## Data section
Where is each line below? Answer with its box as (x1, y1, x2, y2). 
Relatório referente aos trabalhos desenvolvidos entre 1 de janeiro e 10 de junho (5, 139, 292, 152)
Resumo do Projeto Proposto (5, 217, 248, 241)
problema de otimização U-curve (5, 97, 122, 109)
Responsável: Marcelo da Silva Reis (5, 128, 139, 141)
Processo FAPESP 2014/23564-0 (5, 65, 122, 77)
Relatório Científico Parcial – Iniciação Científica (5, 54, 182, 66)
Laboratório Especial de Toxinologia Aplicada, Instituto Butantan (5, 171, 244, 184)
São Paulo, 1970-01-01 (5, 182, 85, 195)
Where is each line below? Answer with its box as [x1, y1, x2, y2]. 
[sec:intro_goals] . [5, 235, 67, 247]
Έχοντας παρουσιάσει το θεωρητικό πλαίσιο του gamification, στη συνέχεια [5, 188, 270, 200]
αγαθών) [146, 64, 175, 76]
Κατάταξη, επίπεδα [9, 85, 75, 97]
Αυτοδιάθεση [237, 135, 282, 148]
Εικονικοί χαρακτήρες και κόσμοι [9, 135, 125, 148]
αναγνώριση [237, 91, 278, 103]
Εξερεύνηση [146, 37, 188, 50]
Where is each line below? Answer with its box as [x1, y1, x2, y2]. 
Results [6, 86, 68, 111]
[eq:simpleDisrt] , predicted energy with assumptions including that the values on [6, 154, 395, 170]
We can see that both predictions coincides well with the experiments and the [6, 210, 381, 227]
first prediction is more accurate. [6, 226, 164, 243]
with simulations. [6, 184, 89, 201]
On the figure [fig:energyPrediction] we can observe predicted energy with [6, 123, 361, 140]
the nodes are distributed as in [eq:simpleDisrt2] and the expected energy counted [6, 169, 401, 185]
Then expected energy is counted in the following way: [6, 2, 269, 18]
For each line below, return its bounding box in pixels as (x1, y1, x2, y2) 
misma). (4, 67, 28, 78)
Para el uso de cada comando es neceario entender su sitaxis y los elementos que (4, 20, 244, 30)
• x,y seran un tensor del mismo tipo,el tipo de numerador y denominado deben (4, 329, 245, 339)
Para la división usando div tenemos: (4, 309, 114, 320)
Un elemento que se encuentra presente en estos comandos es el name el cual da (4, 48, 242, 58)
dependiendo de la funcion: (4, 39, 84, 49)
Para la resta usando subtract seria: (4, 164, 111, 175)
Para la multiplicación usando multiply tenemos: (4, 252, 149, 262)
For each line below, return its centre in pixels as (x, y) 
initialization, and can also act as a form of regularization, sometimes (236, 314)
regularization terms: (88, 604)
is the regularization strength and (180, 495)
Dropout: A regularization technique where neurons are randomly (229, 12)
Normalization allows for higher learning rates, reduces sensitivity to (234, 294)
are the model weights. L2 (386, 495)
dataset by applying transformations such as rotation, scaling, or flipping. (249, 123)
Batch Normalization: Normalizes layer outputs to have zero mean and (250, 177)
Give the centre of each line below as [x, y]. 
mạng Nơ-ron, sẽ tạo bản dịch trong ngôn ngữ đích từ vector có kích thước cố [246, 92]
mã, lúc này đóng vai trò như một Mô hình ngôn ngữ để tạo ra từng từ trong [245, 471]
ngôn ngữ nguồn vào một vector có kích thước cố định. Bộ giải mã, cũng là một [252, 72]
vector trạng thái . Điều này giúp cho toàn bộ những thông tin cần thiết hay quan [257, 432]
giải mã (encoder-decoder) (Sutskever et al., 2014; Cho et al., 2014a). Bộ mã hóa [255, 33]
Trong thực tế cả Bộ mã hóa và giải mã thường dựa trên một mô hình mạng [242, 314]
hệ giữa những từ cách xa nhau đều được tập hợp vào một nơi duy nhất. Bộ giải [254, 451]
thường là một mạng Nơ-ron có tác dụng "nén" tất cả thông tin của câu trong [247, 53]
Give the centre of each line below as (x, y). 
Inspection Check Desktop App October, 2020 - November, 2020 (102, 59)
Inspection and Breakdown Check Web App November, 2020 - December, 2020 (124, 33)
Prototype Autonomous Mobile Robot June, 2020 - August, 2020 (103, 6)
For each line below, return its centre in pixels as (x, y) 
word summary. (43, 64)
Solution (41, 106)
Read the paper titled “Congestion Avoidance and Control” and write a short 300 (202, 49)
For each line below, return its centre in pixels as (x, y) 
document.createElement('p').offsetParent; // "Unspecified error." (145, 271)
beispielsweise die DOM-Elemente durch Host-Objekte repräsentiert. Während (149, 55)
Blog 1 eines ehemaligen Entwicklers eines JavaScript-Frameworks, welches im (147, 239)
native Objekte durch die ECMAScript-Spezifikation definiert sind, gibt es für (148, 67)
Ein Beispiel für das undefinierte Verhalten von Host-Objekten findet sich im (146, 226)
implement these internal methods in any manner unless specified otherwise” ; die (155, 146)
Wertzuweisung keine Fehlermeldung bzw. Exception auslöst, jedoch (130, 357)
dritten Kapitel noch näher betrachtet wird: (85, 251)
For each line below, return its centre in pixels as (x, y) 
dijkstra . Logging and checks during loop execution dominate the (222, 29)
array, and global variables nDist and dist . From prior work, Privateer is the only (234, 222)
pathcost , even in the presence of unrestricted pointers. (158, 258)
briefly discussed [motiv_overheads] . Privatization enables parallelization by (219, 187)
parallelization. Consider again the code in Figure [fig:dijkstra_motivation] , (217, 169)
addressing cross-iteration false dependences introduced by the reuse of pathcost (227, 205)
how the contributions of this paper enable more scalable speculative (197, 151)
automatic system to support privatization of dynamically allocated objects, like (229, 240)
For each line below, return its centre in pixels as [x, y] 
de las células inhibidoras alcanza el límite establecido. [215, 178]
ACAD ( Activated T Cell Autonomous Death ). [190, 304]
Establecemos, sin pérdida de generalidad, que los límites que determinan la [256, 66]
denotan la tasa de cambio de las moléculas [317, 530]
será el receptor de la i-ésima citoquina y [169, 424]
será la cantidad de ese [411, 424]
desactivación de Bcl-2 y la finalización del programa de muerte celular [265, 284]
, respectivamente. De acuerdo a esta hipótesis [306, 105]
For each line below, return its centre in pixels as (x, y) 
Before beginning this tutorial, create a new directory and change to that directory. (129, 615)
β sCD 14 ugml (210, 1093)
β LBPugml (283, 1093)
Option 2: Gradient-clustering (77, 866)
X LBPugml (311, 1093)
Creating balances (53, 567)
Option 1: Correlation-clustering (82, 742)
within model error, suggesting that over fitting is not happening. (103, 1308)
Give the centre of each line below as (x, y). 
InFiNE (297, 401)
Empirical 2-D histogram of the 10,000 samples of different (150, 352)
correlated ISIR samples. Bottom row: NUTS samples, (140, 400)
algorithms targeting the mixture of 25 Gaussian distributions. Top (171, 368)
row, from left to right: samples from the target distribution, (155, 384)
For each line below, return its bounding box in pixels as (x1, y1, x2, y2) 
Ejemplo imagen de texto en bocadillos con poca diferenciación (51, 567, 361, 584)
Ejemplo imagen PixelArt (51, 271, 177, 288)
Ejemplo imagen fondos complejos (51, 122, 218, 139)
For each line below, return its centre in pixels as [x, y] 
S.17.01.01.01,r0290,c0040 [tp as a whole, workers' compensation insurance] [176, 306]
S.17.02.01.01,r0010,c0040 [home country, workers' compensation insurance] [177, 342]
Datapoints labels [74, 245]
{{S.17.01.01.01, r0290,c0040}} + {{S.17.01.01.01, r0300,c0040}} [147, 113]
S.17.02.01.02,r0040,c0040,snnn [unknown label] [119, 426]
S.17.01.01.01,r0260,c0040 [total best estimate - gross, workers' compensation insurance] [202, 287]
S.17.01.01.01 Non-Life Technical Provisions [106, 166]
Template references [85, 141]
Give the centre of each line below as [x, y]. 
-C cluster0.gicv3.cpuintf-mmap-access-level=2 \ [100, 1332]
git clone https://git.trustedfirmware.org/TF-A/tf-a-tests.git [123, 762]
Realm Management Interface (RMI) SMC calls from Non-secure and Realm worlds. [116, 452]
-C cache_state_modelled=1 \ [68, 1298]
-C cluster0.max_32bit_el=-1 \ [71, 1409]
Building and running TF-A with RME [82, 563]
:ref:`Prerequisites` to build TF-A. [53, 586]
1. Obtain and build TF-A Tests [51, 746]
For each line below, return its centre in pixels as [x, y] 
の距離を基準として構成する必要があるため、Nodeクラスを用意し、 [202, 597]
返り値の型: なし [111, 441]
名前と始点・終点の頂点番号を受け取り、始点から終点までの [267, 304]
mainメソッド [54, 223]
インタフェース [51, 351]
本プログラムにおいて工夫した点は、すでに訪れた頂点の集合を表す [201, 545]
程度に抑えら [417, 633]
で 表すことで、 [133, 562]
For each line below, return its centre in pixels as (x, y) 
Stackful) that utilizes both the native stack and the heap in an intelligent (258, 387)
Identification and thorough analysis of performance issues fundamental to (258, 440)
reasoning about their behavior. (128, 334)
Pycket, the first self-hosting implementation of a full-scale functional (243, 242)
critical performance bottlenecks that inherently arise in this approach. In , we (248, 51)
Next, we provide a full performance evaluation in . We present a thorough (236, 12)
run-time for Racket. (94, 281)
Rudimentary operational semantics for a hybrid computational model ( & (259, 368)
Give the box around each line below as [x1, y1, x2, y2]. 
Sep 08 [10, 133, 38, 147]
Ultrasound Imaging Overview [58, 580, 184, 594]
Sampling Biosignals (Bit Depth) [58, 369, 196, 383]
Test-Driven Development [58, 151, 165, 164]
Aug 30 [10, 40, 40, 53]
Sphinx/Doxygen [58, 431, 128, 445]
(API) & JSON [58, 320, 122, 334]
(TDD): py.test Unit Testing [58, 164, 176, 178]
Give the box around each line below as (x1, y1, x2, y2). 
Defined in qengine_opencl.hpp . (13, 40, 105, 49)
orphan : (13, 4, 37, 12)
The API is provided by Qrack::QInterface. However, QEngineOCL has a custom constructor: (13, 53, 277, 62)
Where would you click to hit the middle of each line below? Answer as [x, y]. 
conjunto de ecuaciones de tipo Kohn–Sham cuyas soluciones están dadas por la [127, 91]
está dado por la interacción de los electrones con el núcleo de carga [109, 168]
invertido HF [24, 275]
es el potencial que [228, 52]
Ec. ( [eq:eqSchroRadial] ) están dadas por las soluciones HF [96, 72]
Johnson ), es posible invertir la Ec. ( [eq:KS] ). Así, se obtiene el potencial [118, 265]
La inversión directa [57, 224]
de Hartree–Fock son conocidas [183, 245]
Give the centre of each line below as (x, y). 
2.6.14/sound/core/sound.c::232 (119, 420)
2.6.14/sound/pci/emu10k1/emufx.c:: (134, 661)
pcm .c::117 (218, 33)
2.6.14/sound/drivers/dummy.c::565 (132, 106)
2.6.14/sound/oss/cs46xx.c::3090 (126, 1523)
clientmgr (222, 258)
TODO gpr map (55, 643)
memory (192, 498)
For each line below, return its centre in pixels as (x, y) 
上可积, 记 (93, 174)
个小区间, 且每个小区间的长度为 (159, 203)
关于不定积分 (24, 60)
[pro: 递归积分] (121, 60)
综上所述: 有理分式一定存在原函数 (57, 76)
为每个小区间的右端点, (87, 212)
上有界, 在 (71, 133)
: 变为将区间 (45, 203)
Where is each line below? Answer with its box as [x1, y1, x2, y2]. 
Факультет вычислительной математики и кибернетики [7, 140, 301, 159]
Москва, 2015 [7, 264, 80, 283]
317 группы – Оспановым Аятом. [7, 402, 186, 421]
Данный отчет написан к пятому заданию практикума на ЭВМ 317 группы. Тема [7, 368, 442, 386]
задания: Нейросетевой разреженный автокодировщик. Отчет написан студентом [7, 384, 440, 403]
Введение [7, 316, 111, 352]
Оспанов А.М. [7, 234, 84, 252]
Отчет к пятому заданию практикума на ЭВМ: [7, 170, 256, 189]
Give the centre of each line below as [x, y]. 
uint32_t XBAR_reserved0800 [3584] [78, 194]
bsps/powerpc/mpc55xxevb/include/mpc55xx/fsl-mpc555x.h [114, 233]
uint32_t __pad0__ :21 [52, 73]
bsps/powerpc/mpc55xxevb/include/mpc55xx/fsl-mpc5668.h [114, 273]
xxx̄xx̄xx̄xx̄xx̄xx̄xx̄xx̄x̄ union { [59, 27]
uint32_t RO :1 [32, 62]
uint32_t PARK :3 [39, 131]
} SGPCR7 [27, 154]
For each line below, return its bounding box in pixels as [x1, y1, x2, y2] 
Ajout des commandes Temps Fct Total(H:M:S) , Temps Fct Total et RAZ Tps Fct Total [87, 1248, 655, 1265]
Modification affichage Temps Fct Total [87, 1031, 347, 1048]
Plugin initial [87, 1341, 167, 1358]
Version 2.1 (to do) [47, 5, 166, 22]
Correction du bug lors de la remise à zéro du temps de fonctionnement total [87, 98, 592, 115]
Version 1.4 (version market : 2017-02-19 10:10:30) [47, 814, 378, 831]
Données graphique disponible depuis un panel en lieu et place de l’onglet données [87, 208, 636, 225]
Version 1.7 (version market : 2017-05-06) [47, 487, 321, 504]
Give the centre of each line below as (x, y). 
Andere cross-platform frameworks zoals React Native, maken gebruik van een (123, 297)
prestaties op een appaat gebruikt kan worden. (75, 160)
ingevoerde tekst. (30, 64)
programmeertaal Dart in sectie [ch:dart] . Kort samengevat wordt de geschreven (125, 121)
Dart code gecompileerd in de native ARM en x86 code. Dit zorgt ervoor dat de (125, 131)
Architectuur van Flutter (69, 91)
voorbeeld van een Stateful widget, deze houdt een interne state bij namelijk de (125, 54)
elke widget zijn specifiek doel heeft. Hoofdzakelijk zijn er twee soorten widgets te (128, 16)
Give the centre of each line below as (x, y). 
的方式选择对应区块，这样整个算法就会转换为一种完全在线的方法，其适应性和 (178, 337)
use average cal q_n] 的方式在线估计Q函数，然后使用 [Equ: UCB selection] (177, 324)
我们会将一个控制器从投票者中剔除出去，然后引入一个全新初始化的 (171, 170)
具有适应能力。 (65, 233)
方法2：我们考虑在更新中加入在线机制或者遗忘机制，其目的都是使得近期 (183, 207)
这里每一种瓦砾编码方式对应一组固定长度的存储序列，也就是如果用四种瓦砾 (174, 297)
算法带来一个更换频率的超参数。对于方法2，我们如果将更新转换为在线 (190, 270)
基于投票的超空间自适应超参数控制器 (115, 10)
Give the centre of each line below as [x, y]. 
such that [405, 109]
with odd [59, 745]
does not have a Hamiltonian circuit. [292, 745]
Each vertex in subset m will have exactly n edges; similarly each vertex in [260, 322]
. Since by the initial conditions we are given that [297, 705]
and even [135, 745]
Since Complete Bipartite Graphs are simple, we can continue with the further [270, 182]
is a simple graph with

## Work request
Reproduce precisely, and with no line left out, each line from the top of the entries through the line that carries "[eq:simpleDisrt] , predicted".

## Output of the task
Where is each line below? Answer with its box as (x1, y1, x2, y2). 
Relatório referente aos trabalhos desenvolvidos entre 1 de janeiro e 10 de junho (5, 139, 292, 152)
Resumo do Projeto Proposto (5, 217, 248, 241)
problema de otimização U-curve (5, 97, 122, 109)
Responsável: Marcelo da Silva Reis (5, 128, 139, 141)
Processo FAPESP 2014/23564-0 (5, 65, 122, 77)
Relatório Científico Parcial – Iniciação Científica (5, 54, 182, 66)
Laboratório Especial de Toxinologia Aplicada, Instituto Butantan (5, 171, 244, 184)
São Paulo, 1970-01-01 (5, 182, 85, 195)
Where is each line below? Answer with its box as [x1, y1, x2, y2]. 
[sec:intro_goals] . [5, 235, 67, 247]
Έχοντας παρουσιάσει το θεωρητικό πλαίσιο του gamification, στη συνέχεια [5, 188, 270, 200]
αγαθών) [146, 64, 175, 76]
Κατάταξη, επίπεδα [9, 85, 75, 97]
Αυτοδιάθεση [237, 135, 282, 148]
Εικονικοί χαρακτήρες και κόσμοι [9, 135, 125, 148]
αναγνώριση [237, 91, 278, 103]
Εξερεύνηση [146, 37, 188, 50]
Where is each line below? Answer with its box as [x1, y1, x2, y2]. 
Results [6, 86, 68, 111]
[eq:simpleDisrt] , predicted energy with assumptions including that the values on [6, 154, 395, 170]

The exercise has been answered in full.